## Problem statement
For the entries below, how many lines contain the word "planning"? Reply with the number and nothing else.

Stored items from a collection

----

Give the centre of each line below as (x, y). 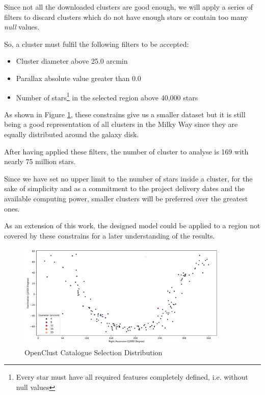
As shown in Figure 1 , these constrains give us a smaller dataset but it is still (125, 114)
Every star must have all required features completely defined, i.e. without (132, 377)
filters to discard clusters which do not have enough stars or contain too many (126, 17)
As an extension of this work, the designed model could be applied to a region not (132, 226)
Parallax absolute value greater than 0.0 (78, 78)
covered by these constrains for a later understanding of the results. (110, 235)
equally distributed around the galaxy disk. (72, 134)
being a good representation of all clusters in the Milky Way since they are (121, 124)
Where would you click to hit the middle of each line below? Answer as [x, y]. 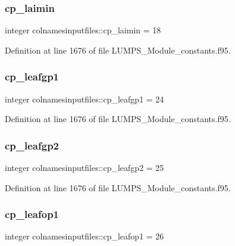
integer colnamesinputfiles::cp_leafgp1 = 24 [84, 99]
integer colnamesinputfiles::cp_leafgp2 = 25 [84, 168]
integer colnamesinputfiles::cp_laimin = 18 [83, 30]
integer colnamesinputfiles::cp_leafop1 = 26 [84, 236]
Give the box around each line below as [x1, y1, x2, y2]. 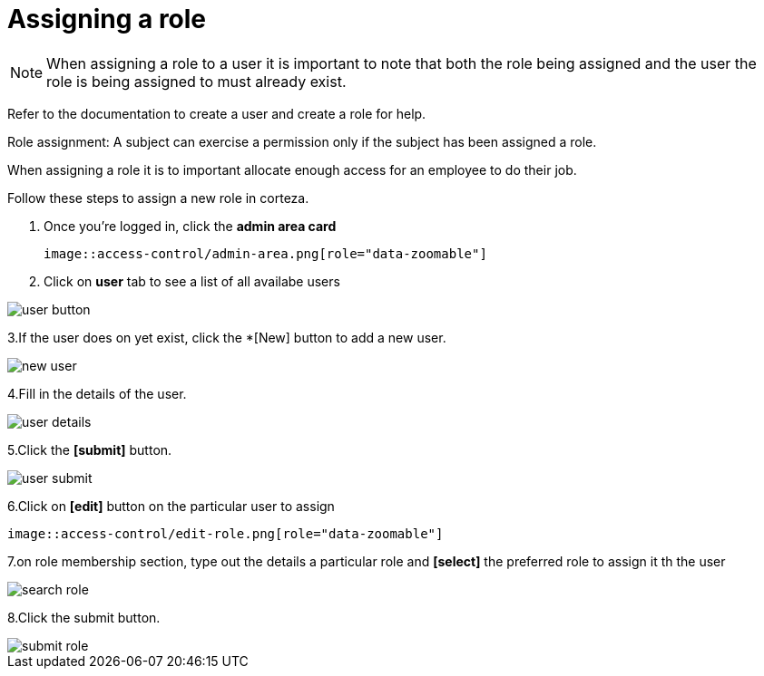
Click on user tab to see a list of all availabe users [44, 273, 340, 289]
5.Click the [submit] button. [7, 441, 172, 458]
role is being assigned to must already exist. [46, 72, 347, 91]
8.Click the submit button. [7, 609, 161, 625]
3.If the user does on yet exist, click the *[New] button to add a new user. [7, 329, 446, 345]
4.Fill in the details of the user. [7, 385, 187, 401]
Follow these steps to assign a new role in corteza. [7, 189, 309, 206]
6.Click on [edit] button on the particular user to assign [7, 497, 335, 514]
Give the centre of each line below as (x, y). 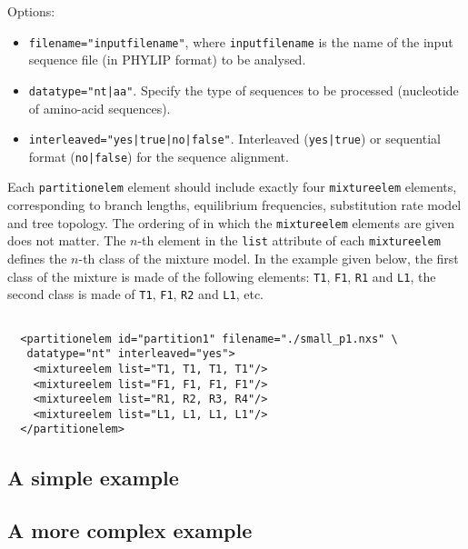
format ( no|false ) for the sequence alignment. (159, 156)
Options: (31, 11)
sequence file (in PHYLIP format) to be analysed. (167, 60)
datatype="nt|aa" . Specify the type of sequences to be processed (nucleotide (244, 90)
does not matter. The (67, 240)
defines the (37, 258)
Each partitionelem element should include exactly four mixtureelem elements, (232, 187)
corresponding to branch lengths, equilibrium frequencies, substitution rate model (234, 205)
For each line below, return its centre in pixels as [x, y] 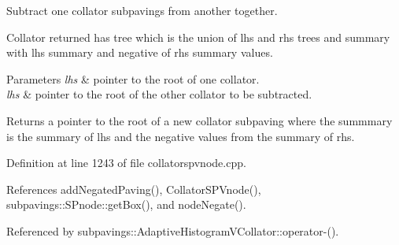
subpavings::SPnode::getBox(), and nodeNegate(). [126, 204]
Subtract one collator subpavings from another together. [142, 10]
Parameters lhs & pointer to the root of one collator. [133, 78]
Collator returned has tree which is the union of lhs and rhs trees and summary [198, 37]
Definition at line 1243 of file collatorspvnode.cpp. [126, 163]
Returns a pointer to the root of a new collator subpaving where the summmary [199, 120]
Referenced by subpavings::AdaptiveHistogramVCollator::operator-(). [173, 230]
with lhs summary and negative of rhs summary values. [140, 52]
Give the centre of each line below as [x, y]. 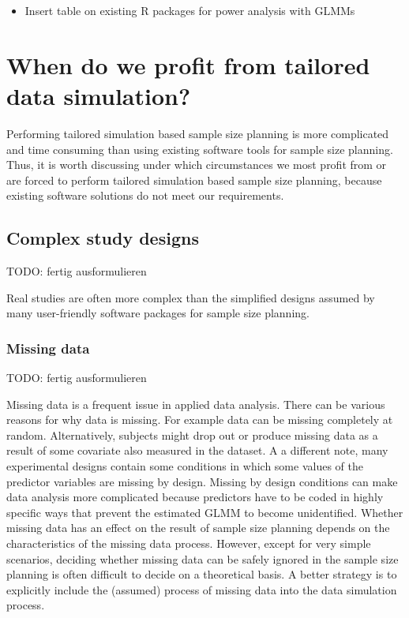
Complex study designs [103, 238]
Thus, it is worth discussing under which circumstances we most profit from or [197, 165]
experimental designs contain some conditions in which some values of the [185, 466]
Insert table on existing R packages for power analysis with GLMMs [190, 10]
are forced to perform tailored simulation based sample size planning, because [194, 180]
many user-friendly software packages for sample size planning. [158, 313]
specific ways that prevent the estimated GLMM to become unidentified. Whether [205, 512]
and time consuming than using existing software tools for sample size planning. [200, 149]
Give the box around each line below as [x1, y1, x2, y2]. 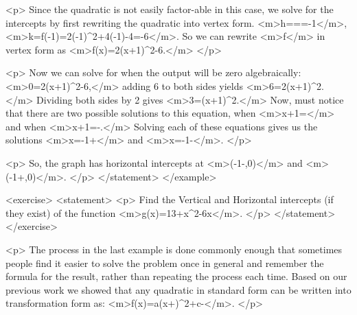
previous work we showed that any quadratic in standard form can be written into [5, 282, 352, 296]
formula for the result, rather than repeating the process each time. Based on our [5, 269, 347, 283]
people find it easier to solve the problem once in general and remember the [5, 255, 324, 270]
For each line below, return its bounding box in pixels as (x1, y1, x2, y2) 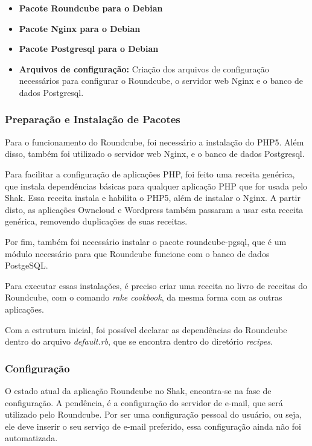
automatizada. (5, 432, 58, 444)
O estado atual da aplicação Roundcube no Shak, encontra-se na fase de (5, 384, 272, 397)
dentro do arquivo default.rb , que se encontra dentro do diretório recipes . (5, 335, 273, 348)
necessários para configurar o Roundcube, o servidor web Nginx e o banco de (19, 74, 303, 87)
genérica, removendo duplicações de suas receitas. (5, 215, 188, 228)
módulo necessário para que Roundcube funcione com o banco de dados (5, 247, 270, 260)
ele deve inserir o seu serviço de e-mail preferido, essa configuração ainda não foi (5, 419, 301, 432)
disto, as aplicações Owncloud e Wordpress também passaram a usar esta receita (5, 203, 304, 215)

----

## Task output
3